▶
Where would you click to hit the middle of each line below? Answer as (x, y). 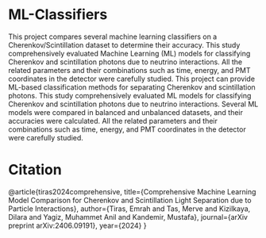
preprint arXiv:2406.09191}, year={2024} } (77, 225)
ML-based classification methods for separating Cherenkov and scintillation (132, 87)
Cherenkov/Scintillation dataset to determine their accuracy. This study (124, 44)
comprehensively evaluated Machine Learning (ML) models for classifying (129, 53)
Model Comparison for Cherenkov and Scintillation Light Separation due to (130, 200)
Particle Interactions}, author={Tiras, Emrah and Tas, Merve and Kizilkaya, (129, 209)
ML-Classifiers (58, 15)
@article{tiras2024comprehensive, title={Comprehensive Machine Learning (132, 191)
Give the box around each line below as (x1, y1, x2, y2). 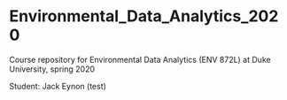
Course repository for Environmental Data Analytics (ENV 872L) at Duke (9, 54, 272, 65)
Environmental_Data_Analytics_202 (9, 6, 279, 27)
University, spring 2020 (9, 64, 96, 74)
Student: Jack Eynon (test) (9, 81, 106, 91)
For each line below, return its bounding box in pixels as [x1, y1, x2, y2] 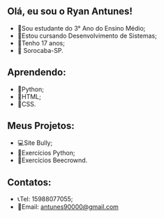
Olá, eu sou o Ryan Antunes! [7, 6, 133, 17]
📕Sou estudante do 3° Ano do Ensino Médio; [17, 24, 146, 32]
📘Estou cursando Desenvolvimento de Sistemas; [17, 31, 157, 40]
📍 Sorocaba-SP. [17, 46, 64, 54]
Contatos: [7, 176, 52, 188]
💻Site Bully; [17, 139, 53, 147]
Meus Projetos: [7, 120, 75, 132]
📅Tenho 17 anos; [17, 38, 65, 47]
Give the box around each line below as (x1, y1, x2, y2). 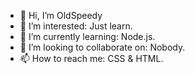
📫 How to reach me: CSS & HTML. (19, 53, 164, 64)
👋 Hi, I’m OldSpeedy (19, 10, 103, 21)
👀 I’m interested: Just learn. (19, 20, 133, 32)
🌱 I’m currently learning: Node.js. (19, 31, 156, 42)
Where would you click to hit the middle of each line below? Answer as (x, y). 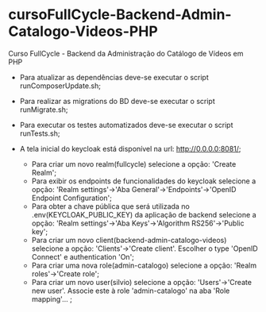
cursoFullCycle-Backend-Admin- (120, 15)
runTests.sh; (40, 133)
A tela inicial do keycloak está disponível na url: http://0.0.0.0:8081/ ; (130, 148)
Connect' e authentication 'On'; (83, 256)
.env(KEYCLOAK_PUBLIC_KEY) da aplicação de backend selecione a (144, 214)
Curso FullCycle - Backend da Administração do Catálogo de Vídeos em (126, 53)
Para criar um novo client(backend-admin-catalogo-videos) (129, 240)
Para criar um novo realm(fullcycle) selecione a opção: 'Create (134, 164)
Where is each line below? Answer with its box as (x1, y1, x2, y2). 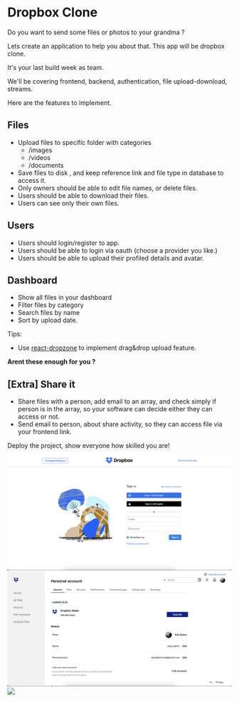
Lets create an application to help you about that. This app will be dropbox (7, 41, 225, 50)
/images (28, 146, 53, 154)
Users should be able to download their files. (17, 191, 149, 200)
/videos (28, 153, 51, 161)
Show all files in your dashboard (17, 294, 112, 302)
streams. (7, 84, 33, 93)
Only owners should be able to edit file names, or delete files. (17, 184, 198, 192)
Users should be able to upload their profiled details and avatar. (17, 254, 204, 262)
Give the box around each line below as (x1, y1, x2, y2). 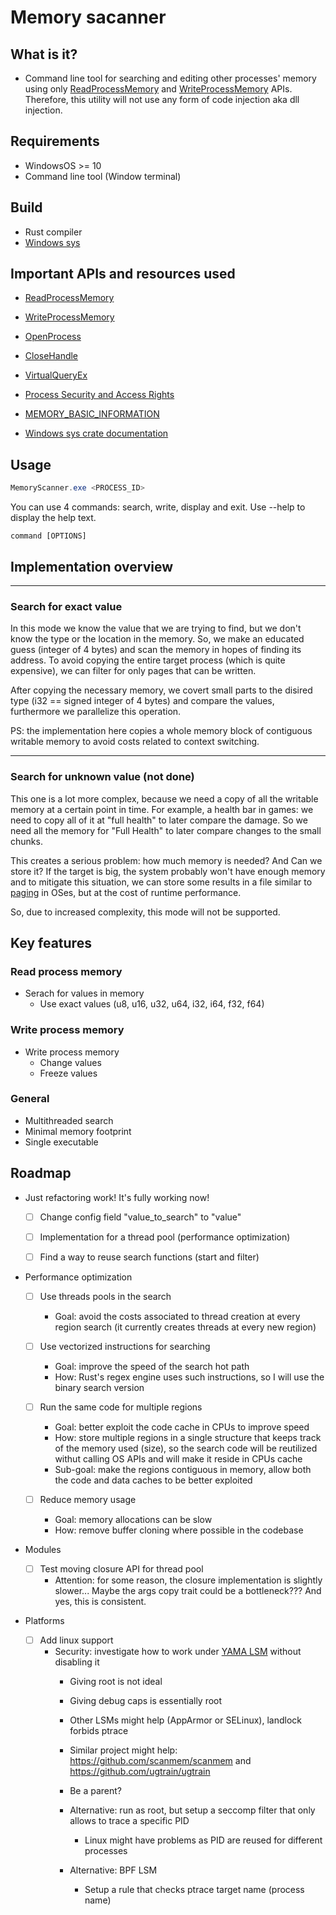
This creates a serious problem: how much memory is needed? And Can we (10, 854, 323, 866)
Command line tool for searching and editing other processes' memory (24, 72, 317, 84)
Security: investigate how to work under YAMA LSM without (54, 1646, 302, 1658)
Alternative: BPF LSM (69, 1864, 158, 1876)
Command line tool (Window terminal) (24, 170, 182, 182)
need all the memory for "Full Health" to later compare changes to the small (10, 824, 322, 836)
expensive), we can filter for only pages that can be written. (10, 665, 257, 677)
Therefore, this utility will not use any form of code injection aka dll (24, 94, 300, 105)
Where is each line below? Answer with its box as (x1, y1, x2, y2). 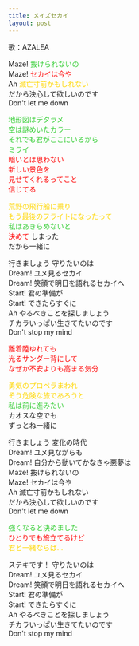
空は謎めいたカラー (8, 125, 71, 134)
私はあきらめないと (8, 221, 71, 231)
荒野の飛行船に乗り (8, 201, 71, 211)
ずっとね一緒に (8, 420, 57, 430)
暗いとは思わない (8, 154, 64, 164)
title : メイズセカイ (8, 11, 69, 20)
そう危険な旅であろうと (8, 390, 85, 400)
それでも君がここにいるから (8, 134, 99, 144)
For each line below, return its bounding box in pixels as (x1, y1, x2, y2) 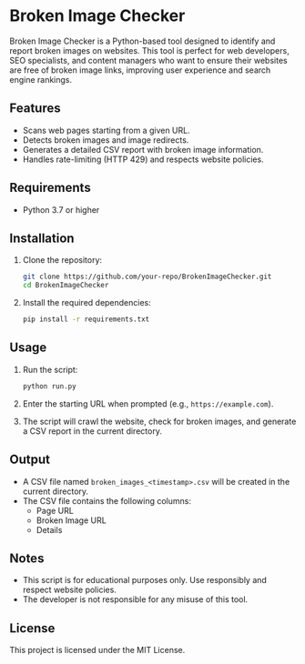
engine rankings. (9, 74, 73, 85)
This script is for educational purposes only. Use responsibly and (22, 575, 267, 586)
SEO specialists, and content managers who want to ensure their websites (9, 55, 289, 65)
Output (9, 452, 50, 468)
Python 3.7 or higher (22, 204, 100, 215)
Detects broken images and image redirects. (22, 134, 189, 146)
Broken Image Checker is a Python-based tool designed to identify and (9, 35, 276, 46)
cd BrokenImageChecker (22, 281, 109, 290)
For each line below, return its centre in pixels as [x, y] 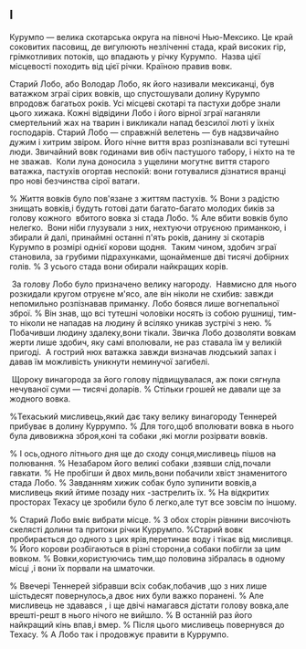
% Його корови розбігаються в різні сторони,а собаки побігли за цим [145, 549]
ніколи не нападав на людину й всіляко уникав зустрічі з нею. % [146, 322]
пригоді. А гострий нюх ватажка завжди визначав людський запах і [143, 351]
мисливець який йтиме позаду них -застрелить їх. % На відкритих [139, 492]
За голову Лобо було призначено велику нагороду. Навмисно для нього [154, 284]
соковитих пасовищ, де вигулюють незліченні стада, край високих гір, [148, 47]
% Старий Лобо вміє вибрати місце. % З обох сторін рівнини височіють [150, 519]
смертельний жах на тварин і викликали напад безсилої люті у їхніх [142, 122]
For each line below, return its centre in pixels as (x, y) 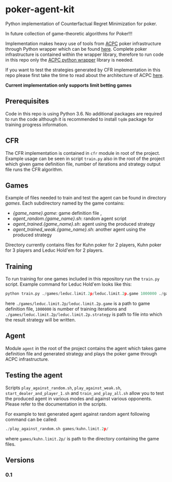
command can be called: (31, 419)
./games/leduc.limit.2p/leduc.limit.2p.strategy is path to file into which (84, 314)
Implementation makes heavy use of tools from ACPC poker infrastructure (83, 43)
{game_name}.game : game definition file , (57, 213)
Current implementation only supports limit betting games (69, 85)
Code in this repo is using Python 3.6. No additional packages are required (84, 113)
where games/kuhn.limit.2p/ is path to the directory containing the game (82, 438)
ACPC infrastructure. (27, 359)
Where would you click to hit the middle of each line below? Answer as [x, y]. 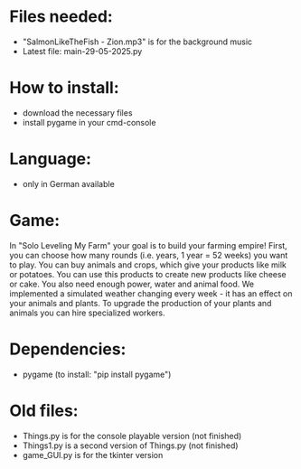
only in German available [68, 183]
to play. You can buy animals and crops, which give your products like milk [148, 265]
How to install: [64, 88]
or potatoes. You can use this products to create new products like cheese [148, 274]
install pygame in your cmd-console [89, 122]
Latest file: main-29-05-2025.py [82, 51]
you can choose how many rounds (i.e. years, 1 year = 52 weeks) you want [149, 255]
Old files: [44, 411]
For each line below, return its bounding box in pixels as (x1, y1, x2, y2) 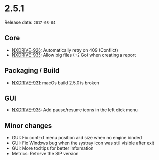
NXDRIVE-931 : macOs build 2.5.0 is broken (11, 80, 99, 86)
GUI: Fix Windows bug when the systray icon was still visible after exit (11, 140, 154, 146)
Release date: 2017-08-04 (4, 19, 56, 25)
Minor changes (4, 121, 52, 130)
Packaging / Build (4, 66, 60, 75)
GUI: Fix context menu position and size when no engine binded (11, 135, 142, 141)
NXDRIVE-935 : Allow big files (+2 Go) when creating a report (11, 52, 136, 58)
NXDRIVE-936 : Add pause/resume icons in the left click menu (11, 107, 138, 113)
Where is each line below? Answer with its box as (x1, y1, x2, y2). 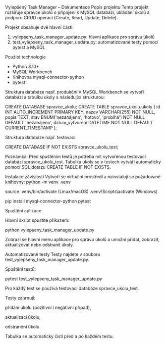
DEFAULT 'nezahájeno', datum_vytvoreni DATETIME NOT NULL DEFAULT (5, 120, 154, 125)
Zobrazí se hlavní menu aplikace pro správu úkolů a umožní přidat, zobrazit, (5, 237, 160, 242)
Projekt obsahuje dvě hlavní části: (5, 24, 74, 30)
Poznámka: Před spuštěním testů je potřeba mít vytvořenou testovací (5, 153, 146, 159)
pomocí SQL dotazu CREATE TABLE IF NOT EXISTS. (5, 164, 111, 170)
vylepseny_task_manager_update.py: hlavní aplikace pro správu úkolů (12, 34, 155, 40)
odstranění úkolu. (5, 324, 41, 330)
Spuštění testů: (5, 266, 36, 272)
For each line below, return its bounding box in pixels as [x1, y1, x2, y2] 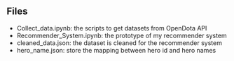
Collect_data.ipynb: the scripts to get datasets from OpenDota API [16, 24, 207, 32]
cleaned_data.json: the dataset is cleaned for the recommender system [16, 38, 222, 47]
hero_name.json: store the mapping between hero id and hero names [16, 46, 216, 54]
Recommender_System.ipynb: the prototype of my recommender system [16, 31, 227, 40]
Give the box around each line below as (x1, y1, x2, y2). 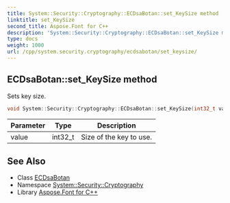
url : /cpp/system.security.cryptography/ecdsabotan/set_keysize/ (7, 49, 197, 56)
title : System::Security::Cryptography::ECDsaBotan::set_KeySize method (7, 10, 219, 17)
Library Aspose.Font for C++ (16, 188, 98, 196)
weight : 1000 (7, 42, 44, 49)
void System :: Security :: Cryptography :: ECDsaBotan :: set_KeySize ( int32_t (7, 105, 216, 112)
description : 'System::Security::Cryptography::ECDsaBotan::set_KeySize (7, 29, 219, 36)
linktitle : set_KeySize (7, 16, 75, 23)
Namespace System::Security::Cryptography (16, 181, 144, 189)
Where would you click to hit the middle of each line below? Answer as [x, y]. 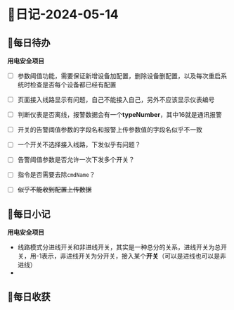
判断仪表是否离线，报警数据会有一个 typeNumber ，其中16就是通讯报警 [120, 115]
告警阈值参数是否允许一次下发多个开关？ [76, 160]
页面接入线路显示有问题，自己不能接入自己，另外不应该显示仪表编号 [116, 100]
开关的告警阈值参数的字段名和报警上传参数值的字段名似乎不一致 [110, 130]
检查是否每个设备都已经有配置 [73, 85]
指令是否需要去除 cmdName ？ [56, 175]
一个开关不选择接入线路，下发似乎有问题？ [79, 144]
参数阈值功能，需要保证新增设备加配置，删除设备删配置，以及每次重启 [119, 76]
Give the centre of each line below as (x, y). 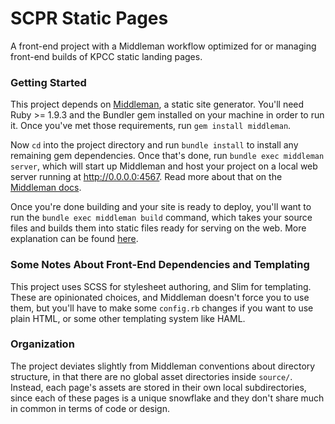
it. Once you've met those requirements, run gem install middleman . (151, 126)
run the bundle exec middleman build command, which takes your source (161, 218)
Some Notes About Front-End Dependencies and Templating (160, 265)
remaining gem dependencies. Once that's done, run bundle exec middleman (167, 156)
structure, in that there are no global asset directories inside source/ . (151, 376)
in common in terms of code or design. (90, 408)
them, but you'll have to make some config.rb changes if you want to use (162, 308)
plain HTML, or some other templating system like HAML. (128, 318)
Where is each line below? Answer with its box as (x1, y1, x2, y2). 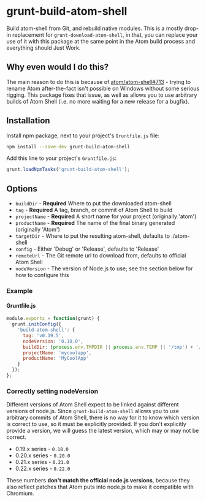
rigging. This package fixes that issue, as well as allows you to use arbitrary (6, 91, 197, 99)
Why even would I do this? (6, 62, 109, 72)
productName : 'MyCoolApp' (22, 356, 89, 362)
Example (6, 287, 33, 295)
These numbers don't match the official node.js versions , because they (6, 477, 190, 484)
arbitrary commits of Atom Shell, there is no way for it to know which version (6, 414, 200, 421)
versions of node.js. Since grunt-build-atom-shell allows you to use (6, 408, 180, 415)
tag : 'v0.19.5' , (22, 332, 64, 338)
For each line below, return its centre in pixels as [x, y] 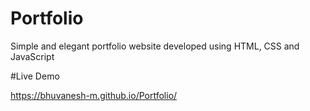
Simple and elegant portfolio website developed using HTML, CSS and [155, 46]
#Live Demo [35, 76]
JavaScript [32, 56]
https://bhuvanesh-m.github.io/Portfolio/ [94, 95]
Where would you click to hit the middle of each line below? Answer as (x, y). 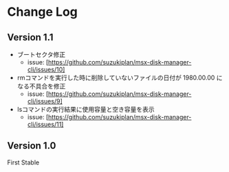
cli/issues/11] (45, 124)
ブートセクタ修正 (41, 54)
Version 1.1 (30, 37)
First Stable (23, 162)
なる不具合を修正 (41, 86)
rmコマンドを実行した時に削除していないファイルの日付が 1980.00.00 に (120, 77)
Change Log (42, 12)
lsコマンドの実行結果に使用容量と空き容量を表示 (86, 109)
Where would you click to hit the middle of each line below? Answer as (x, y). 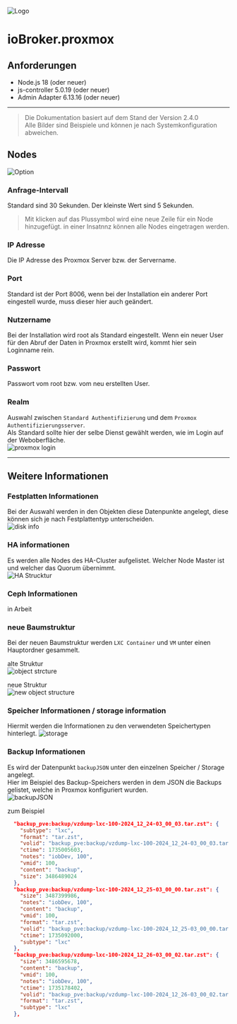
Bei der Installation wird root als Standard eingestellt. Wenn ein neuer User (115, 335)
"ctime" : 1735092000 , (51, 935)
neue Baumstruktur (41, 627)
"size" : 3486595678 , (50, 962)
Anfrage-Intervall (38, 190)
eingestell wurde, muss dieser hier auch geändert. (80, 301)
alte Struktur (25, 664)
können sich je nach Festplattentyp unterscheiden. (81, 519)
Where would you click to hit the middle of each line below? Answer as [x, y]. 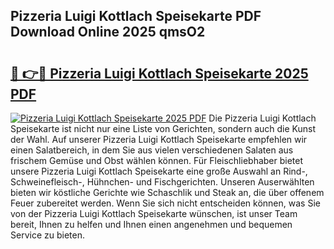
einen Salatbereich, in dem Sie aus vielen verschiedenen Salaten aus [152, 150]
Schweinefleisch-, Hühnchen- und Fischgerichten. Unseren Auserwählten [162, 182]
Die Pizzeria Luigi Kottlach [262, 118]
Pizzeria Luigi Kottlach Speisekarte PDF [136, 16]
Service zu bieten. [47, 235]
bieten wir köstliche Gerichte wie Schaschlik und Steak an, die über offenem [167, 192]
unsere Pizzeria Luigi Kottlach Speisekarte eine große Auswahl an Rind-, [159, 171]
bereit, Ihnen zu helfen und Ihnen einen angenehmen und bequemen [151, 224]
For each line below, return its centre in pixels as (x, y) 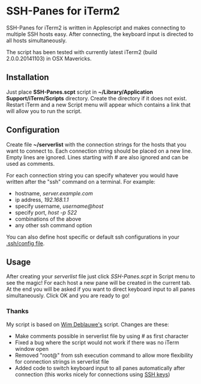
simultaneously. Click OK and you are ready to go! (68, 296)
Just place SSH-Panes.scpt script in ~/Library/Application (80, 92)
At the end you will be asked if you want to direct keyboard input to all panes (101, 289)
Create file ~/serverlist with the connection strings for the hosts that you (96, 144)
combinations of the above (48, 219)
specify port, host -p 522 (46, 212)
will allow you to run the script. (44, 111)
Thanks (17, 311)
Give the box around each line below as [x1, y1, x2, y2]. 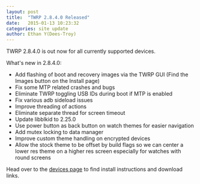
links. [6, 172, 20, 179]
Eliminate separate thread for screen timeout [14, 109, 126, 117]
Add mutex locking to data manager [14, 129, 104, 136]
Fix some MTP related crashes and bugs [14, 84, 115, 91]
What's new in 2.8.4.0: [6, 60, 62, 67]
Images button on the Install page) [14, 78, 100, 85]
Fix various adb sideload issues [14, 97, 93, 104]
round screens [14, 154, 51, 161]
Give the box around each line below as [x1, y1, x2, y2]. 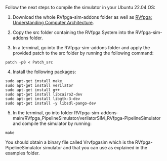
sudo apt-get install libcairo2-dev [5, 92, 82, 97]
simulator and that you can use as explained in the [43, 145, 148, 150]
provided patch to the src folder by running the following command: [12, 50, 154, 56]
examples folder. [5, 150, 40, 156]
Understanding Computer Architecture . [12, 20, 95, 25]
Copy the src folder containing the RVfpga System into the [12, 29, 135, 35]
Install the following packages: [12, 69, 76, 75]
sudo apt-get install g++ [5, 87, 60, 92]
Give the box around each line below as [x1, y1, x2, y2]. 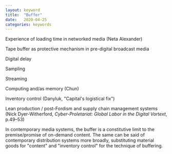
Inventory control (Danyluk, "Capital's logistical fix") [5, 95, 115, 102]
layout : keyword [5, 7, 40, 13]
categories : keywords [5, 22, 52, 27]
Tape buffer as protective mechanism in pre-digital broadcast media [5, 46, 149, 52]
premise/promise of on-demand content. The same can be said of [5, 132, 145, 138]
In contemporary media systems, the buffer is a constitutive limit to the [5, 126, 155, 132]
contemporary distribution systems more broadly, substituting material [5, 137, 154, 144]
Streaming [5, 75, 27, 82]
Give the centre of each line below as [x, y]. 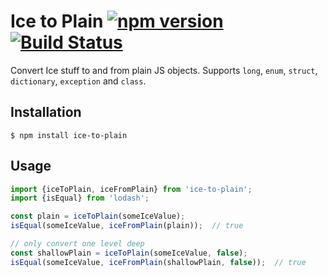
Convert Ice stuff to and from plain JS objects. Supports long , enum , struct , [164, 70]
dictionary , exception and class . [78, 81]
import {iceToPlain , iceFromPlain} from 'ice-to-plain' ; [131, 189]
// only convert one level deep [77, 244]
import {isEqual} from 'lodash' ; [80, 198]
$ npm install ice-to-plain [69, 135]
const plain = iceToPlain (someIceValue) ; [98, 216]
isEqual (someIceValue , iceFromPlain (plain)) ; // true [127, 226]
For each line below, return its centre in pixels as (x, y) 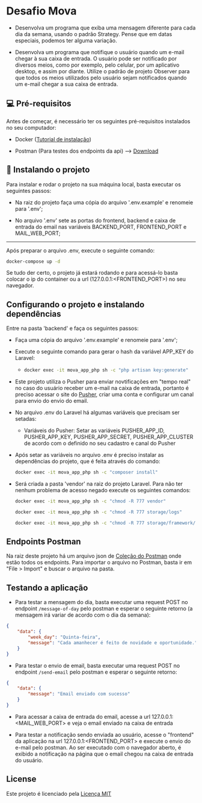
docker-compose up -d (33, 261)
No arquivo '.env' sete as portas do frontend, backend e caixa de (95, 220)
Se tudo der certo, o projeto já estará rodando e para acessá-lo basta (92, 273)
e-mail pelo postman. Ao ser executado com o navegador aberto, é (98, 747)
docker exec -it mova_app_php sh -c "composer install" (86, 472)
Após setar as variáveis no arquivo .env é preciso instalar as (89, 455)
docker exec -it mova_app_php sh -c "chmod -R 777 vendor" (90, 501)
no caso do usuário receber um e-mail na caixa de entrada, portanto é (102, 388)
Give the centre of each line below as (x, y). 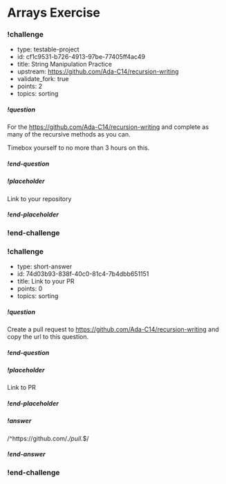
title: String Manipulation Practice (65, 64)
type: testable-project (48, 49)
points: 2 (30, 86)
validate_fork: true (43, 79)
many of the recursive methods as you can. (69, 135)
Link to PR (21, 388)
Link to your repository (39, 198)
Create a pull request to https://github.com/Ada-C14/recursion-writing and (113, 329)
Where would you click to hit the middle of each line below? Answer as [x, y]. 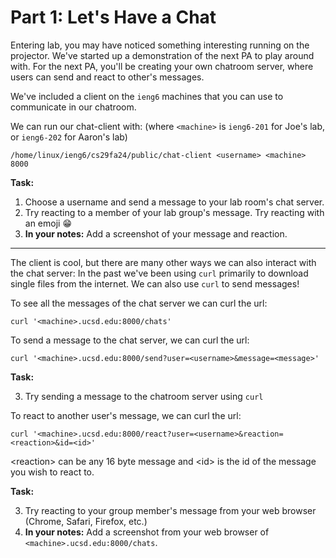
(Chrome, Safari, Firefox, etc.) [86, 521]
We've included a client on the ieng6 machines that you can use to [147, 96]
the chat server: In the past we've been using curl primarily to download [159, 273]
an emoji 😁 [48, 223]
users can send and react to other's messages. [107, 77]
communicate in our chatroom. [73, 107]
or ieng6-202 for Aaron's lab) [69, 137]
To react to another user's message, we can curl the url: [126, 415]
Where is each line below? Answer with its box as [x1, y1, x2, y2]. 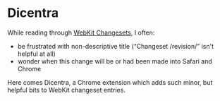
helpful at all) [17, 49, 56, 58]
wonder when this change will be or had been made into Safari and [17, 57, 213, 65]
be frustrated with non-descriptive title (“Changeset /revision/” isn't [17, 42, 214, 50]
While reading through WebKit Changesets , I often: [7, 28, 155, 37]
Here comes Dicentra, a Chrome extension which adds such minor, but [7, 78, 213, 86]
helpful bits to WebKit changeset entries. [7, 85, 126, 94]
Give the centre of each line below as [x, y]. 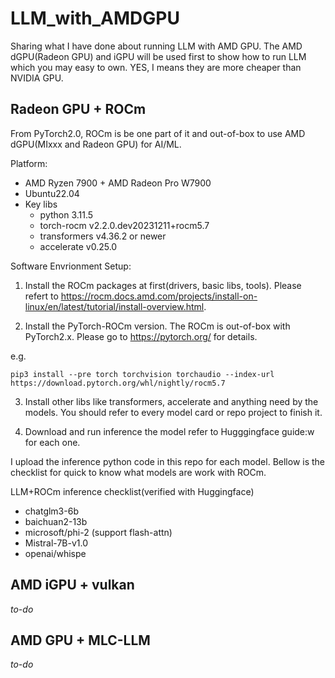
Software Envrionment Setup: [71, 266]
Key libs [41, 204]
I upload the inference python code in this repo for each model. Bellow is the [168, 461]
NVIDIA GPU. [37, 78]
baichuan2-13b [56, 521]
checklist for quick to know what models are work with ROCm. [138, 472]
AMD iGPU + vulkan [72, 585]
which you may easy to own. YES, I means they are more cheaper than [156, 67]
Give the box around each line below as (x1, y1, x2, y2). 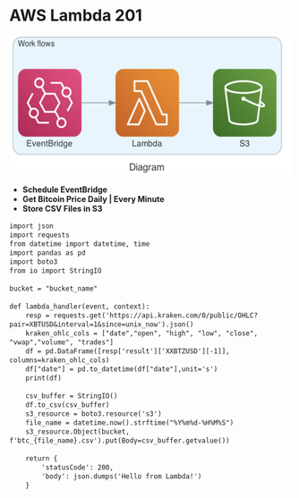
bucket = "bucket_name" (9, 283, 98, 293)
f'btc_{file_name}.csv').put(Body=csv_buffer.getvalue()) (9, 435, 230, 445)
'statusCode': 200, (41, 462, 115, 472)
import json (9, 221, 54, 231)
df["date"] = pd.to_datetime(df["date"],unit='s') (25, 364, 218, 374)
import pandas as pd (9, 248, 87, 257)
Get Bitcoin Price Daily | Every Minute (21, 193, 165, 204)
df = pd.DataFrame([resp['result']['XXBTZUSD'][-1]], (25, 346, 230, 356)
◀
What to work on ▸ Each line with "files" in it must be identified and copied from the material.

Exercise solution ▸
Users should be able to download their files. (17, 191, 149, 200)
Show all files in your dashboard (17, 294, 112, 302)
Only owners should be able to edit file names, or delete files. (17, 184, 198, 192)
Old files: [44, 411]
NXDRIVE-935 : Allow big files (+2 Go) when creating a report (11, 52, 136, 58)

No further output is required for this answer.